Dataset items:
######
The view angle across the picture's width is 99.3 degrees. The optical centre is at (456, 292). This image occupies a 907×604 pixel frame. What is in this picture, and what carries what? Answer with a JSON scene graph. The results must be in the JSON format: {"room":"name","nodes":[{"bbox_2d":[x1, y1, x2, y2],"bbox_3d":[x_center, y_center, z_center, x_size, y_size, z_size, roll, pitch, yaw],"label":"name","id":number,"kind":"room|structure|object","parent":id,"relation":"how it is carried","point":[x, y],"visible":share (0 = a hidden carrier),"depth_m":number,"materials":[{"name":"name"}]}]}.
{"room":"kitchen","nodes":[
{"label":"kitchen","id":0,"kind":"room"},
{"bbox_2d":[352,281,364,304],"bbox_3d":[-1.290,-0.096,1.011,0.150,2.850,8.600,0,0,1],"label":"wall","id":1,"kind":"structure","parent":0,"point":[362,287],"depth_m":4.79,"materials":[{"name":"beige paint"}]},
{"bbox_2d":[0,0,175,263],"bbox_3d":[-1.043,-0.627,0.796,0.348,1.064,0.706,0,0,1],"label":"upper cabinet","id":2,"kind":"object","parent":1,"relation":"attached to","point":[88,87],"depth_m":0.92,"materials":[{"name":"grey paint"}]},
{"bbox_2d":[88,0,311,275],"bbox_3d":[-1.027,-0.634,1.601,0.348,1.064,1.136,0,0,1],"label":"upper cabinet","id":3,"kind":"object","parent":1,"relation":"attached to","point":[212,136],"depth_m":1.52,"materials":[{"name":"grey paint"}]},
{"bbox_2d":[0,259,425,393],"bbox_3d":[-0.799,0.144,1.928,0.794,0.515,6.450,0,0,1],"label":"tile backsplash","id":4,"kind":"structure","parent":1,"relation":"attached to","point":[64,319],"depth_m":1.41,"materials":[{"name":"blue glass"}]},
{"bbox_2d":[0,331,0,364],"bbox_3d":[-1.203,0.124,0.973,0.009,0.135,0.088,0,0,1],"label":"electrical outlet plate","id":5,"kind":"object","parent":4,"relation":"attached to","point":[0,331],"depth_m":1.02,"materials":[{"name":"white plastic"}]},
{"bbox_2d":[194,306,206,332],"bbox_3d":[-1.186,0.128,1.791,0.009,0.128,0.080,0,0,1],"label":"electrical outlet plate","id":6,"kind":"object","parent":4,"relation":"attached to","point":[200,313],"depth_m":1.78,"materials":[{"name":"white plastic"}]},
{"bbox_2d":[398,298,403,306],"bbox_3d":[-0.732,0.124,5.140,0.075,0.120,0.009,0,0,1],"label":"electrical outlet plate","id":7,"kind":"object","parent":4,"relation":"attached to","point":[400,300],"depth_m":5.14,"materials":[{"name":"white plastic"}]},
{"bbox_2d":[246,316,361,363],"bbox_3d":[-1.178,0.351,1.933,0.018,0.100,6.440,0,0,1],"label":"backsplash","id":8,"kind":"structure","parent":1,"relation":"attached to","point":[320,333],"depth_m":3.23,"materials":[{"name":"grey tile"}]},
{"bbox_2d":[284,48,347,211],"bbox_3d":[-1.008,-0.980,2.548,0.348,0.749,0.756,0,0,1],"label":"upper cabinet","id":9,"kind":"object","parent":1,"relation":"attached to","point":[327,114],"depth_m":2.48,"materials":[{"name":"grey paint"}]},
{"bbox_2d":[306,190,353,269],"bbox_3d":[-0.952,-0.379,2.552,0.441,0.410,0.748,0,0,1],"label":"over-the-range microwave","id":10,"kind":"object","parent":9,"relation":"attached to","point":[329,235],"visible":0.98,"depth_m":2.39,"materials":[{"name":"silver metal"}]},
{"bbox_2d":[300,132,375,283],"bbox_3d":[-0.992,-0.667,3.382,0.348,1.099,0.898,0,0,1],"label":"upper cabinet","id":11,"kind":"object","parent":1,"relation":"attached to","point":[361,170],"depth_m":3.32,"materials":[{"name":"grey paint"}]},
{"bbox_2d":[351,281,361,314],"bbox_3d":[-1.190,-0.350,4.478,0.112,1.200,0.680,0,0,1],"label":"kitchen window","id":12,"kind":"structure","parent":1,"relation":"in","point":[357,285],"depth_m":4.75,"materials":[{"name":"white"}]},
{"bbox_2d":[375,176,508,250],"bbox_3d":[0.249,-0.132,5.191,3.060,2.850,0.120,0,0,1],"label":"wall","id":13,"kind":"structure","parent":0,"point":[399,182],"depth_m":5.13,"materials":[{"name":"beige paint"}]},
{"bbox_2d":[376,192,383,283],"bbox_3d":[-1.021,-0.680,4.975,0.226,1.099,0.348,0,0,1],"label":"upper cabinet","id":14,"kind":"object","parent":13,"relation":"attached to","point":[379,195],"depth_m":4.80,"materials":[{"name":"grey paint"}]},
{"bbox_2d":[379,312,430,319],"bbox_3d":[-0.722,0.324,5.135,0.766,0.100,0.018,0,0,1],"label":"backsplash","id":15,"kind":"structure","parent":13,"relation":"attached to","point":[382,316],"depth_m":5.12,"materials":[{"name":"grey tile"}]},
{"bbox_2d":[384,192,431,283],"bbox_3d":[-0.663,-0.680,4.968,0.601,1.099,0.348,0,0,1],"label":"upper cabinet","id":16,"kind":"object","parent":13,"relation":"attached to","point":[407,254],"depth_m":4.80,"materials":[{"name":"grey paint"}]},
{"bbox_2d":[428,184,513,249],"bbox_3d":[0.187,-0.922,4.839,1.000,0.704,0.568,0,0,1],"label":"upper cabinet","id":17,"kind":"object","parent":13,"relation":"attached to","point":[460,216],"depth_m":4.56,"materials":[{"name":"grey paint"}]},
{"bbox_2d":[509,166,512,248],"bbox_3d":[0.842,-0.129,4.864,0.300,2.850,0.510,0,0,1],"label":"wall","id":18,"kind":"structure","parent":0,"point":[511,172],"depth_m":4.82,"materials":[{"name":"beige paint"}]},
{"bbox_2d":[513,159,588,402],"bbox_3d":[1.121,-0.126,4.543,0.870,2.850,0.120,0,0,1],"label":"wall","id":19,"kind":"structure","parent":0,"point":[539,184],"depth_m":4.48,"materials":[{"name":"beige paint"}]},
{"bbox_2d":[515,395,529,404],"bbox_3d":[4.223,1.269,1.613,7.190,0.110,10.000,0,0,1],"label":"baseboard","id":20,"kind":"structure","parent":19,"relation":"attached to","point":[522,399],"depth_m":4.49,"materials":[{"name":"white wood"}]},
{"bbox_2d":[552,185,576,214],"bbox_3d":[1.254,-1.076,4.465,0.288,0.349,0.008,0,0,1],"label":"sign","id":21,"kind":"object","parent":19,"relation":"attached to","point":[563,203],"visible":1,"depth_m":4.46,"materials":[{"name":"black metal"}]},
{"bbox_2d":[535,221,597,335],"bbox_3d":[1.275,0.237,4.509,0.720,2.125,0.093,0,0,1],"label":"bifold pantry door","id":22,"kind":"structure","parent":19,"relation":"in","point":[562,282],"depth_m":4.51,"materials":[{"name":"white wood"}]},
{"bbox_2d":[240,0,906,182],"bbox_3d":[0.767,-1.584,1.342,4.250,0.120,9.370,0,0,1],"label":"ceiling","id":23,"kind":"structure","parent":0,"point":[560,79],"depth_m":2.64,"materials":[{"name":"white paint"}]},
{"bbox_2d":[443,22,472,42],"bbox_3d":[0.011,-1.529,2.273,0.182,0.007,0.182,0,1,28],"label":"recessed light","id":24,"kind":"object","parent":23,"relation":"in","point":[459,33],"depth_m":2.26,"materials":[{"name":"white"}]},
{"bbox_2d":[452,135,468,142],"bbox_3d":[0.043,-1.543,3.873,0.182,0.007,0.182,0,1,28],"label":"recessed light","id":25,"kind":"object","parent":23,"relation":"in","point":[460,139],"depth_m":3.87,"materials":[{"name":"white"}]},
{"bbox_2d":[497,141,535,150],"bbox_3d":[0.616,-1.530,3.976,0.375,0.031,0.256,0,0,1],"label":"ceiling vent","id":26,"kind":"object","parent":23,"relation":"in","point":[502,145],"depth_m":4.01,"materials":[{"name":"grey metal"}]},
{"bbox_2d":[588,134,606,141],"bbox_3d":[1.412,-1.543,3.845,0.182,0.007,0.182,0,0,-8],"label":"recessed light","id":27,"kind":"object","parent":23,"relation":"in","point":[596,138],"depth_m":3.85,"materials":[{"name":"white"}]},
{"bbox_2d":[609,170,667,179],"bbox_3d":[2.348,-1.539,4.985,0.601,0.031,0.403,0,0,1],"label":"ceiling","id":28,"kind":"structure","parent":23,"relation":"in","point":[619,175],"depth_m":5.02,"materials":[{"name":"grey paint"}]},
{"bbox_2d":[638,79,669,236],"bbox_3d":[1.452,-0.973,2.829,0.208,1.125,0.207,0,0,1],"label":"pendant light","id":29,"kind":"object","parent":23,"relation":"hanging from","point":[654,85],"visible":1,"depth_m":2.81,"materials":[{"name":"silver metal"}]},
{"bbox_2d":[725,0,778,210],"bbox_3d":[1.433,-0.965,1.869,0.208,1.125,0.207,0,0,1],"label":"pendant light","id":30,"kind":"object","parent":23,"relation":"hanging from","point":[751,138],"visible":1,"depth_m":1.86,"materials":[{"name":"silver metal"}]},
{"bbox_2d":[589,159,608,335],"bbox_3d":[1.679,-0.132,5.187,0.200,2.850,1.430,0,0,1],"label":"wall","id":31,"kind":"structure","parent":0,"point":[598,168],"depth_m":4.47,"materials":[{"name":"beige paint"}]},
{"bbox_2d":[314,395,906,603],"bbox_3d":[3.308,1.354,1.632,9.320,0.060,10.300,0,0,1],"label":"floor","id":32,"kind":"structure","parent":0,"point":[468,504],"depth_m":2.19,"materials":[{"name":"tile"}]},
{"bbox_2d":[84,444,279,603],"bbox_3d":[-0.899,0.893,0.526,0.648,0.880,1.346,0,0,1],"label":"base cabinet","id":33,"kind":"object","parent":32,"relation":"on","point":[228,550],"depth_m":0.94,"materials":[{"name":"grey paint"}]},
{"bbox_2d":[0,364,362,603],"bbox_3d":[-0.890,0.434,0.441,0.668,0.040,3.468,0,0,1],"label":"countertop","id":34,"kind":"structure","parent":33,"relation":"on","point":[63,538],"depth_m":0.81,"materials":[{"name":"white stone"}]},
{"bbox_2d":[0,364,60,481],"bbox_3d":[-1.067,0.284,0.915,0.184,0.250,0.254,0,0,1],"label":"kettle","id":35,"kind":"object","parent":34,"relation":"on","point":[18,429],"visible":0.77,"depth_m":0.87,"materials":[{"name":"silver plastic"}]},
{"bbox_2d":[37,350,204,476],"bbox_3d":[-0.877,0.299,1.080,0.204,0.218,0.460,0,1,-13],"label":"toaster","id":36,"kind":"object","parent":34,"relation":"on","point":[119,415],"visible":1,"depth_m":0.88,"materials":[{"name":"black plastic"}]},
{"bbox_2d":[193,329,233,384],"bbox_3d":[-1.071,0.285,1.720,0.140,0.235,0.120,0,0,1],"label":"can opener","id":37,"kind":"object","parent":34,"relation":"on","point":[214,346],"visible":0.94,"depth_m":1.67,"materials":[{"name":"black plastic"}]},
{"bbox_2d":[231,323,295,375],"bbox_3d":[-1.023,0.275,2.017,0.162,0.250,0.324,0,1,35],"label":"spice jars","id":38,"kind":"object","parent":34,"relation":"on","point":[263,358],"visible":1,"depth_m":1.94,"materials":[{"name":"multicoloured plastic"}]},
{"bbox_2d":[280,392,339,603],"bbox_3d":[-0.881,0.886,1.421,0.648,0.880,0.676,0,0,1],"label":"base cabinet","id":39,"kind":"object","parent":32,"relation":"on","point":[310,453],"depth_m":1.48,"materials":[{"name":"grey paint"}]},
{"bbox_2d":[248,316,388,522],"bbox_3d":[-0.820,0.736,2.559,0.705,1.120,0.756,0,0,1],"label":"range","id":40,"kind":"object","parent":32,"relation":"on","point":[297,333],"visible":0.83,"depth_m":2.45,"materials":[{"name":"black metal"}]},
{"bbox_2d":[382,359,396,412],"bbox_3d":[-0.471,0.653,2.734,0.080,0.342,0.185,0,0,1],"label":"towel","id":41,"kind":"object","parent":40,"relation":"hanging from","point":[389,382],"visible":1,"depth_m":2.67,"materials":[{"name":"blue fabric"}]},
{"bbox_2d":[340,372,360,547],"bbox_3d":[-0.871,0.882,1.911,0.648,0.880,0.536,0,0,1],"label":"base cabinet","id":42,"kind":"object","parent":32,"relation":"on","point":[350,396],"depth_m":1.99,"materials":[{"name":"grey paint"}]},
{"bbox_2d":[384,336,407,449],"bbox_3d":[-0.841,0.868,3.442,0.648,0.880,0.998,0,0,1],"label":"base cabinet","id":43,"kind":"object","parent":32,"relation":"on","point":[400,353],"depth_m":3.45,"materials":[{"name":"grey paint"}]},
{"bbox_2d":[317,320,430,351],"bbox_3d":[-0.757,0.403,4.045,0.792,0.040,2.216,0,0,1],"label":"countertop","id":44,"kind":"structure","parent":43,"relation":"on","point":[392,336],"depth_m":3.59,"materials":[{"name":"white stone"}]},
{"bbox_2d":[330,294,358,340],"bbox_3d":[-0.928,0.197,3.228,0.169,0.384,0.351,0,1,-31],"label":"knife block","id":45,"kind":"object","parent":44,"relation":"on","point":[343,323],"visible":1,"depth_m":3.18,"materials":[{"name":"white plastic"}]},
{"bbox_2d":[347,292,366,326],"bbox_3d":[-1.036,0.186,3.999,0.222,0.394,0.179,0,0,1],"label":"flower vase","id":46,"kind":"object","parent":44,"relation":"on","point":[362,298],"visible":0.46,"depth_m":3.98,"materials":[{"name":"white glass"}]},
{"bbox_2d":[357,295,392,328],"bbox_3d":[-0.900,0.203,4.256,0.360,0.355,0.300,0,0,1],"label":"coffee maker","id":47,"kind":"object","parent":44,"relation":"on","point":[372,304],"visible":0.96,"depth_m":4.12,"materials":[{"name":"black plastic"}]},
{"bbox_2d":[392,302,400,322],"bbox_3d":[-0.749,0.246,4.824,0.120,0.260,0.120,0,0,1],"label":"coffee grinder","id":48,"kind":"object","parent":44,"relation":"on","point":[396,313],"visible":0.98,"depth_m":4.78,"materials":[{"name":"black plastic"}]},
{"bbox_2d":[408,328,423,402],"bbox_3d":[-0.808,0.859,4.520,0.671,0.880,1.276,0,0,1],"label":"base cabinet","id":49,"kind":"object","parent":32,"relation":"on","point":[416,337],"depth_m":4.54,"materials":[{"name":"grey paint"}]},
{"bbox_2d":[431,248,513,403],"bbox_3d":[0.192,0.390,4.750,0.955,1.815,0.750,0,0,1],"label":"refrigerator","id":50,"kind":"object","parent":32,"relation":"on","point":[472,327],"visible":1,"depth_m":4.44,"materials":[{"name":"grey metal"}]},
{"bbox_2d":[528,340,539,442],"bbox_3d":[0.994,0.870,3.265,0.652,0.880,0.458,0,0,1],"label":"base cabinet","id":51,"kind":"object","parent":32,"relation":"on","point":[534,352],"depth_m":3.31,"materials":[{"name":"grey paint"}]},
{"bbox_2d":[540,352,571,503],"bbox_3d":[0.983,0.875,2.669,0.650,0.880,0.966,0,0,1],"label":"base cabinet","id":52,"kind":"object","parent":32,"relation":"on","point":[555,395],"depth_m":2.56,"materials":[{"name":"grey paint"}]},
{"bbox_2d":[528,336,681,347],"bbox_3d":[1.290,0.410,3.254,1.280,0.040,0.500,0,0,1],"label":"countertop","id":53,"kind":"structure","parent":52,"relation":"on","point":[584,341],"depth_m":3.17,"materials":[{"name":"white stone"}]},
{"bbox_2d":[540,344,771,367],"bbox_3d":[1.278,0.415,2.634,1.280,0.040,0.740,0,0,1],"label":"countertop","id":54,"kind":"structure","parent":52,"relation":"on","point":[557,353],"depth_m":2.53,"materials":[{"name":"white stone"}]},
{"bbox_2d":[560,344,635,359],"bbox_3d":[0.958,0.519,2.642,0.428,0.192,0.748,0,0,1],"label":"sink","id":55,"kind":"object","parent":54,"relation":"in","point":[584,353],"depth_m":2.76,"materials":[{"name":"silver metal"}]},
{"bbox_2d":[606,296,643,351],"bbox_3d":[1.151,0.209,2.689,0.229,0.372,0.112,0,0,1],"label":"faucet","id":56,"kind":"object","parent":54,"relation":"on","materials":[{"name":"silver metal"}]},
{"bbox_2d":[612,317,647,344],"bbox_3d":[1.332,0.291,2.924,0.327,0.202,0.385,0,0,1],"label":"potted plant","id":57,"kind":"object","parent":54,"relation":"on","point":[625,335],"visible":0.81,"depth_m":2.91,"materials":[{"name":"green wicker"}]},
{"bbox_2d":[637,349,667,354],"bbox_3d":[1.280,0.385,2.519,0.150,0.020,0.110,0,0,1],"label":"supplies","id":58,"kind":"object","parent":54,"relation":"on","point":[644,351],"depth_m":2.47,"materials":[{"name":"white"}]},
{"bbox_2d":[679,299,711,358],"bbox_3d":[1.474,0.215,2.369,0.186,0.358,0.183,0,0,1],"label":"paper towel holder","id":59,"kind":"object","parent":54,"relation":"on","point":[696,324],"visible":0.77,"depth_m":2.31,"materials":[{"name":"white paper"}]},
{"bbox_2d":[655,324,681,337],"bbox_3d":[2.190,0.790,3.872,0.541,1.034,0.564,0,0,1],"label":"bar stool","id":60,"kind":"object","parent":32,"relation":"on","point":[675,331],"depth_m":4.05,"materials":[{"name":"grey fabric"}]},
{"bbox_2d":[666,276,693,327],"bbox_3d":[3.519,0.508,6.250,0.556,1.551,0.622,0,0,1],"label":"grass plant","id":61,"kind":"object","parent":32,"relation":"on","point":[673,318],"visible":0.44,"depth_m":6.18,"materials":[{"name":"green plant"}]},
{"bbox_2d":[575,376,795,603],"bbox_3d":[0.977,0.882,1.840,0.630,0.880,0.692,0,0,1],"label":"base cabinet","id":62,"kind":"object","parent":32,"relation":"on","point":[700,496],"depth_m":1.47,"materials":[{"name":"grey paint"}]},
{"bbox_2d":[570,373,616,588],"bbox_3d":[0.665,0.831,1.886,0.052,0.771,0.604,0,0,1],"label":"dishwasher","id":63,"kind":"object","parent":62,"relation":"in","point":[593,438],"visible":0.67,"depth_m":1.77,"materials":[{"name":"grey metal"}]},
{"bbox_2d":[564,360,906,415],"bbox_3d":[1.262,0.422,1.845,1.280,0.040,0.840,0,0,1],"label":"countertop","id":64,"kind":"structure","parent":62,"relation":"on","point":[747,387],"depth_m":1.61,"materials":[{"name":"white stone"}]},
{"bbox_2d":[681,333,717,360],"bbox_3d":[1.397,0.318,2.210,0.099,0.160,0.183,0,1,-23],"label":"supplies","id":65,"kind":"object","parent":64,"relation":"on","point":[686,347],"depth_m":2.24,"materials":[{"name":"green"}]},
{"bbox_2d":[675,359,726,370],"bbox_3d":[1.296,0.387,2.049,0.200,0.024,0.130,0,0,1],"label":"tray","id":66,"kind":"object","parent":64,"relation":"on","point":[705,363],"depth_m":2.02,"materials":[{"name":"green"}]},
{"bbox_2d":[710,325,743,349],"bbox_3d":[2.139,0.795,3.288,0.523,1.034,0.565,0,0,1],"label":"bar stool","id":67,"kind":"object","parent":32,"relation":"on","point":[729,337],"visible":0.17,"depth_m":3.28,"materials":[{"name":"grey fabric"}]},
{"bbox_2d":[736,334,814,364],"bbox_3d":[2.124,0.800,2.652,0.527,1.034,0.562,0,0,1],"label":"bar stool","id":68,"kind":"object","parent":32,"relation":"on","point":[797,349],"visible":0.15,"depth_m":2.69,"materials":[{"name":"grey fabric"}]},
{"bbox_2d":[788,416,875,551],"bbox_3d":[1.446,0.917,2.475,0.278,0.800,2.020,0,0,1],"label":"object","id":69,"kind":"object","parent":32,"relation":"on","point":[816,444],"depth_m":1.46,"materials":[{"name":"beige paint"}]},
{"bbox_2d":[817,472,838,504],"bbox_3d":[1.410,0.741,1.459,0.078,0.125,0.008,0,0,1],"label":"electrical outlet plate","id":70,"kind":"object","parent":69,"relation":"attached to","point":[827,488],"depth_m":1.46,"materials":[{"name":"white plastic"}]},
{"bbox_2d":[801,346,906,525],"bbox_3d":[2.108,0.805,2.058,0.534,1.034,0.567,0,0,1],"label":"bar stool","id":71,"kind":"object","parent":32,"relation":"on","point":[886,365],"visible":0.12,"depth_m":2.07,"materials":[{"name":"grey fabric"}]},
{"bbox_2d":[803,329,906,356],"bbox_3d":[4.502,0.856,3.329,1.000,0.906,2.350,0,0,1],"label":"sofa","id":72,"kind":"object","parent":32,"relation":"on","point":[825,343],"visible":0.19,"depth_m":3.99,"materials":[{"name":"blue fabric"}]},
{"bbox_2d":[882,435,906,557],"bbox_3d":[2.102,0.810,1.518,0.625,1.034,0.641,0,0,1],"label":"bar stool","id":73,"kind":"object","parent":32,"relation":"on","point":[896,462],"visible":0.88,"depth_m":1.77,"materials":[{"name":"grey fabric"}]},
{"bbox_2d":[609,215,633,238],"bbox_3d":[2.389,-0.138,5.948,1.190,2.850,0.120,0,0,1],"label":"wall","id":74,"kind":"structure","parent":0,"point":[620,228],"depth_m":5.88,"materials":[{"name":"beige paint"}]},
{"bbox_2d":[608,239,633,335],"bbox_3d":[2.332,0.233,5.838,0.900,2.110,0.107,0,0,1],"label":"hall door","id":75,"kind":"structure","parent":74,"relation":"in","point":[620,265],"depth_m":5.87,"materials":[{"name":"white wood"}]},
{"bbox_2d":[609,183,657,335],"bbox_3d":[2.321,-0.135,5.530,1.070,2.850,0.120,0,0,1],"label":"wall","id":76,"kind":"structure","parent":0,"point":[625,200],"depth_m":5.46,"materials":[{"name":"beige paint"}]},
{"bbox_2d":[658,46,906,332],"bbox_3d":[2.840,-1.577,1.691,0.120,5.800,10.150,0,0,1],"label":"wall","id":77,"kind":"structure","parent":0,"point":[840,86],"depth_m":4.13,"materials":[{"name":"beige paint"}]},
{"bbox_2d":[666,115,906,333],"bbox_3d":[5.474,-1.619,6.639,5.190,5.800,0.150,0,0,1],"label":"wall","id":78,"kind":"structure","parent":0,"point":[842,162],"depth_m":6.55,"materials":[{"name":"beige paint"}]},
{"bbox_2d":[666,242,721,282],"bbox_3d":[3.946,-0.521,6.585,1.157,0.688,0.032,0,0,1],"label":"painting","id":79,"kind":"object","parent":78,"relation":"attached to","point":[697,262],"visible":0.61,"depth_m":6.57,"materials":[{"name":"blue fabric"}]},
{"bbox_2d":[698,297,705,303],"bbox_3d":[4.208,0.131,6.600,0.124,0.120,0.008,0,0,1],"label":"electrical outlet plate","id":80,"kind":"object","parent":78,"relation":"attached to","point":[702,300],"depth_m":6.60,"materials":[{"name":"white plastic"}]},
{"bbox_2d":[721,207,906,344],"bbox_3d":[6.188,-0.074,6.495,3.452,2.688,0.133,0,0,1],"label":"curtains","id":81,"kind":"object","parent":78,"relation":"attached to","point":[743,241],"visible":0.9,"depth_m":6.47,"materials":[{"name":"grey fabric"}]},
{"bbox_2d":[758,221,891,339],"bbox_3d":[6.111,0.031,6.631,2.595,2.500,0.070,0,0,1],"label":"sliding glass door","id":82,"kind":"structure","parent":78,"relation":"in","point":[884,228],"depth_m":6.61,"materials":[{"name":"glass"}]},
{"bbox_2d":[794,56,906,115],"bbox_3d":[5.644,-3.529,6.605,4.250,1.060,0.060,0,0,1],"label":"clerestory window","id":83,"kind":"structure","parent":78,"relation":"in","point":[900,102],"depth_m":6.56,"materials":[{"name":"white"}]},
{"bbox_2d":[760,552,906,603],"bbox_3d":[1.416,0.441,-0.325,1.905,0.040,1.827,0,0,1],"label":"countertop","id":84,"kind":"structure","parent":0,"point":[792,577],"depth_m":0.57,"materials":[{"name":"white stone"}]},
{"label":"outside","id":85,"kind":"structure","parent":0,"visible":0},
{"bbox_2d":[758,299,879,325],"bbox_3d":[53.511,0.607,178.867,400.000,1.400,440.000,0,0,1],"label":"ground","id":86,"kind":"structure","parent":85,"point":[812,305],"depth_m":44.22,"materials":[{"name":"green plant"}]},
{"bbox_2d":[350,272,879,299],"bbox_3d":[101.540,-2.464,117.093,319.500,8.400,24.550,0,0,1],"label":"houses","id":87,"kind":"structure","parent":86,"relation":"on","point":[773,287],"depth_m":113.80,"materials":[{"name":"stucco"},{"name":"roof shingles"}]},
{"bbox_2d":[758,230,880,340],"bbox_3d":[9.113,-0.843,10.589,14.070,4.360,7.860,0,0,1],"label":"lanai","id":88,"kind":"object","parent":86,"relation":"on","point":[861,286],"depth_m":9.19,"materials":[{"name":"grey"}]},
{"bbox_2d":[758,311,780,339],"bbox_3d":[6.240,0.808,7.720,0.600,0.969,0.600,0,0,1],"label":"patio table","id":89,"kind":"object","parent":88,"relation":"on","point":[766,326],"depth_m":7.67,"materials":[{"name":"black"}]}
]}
######
* WHAT YOU SHOULD DO *
Go through the data above and copy each line that holds the word "nodes".

* REPLY *
The view angle across the picture's width is 99.3 degrees. The optical centre is at (456, 292). This image occupies a 907×604 pixel frame. What is in this picture, and what carries what? Answer with a JSON scene graph. The results must be in the JSON format: {"room":"name","nodes":[{"bbox_2d":[x1, y1, x2, y2],"bbox_3d":[x_center, y_center, z_center, x_size, y_size, z_size, roll, pitch, yaw],"label":"name","id":number,"kind":"room|structure|object","parent":id,"relation":"how it is carried","point":[x, y],"visible":share (0 = a hidden carrier),"depth_m":number,"materials":[{"name":"name"}]}]}.
{"room":"kitchen","nodes":[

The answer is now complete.